## Your task
From the entries below, please output exactly the lines starting at the one containing "Bhuvan Bam, Shriya" and ending at the one containing "Last year it was announced that Luigi's", both included.

## Data for this exercise
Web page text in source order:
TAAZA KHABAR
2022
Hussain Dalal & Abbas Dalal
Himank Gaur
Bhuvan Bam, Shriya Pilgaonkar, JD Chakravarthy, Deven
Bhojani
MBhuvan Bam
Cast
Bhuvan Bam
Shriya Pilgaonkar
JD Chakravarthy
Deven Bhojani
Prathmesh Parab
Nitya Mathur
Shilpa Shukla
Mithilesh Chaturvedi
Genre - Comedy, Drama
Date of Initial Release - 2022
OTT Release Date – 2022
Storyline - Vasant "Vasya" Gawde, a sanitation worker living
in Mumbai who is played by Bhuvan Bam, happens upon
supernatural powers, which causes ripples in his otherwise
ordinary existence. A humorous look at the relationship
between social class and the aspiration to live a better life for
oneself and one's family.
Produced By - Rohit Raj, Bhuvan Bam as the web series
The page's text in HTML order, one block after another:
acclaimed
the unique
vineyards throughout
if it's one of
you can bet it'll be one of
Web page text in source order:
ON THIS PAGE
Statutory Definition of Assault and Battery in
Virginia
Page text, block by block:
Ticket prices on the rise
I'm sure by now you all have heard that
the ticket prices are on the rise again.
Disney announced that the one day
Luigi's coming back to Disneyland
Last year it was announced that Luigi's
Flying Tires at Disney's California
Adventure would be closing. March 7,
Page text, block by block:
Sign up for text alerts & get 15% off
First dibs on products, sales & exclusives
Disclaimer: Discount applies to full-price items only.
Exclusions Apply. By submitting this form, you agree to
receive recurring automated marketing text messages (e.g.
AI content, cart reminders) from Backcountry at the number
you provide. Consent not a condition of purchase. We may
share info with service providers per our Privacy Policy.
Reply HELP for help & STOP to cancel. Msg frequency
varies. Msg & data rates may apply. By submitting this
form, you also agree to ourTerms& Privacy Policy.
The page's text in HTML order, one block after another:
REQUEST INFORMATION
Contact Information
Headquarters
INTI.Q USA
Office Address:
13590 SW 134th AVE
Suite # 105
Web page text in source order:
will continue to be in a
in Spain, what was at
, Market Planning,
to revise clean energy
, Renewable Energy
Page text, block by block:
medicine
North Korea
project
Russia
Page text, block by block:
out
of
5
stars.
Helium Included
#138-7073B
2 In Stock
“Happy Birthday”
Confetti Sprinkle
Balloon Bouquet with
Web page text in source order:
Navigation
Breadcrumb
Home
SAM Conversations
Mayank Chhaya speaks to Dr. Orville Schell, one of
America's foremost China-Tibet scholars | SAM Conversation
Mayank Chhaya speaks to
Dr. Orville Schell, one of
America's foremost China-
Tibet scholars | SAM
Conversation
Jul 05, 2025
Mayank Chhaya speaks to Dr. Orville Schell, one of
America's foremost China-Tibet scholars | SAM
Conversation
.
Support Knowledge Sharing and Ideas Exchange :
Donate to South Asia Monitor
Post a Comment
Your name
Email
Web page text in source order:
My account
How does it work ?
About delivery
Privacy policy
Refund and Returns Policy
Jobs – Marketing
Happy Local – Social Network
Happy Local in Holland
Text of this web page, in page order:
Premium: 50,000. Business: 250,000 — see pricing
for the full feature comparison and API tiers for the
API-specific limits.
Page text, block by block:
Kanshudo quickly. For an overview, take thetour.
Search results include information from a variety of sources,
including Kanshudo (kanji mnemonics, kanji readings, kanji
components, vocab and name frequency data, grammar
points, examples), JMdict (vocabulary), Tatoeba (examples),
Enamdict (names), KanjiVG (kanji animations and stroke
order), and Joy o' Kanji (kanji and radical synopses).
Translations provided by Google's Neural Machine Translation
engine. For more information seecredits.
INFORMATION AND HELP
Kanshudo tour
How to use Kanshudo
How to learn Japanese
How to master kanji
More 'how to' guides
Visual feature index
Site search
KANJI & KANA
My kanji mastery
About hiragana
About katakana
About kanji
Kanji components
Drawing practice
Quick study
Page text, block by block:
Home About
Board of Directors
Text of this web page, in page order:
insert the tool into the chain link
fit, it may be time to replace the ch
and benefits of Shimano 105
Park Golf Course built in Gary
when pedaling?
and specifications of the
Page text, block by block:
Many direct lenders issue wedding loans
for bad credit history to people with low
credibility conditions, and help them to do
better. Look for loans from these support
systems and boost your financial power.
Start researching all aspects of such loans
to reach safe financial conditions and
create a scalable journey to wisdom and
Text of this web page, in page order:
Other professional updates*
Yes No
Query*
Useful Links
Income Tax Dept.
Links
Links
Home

## Solution for this exercise
Bhuvan Bam, Shriya Pilgaonkar, JD Chakravarthy, Deven
Bhojani
MBhuvan Bam
Cast
Bhuvan Bam
Shriya Pilgaonkar
JD Chakravarthy
Deven Bhojani
Prathmesh Parab
Nitya Mathur
Shilpa Shukla
Mithilesh Chaturvedi
Genre - Comedy, Drama
Date of Initial Release - 2022
OTT Release Date – 2022
Storyline - Vasant "Vasya" Gawde, a sanitation worker living
in Mumbai who is played by Bhuvan Bam, happens upon
supernatural powers, which causes ripples in his otherwise
ordinary existence. A humorous look at the relationship
between social class and the aspiration to live a better life for
oneself and one's family.
Produced By - Rohit Raj, Bhuvan Bam as the web series
The page's text in HTML order, one block after another:
acclaimed
the unique
vineyards throughout
if it's one of
you can bet it'll be one of
Web page text in source order:
ON THIS PAGE
Statutory Definition of Assault and Battery in
Virginia
Page text, block by block:
Ticket prices on the rise
I'm sure by now you all have heard that
the ticket prices are on the rise again.
Disney announced that the one day
Luigi's coming back to Disneyland
Last year it was announced that Luigi's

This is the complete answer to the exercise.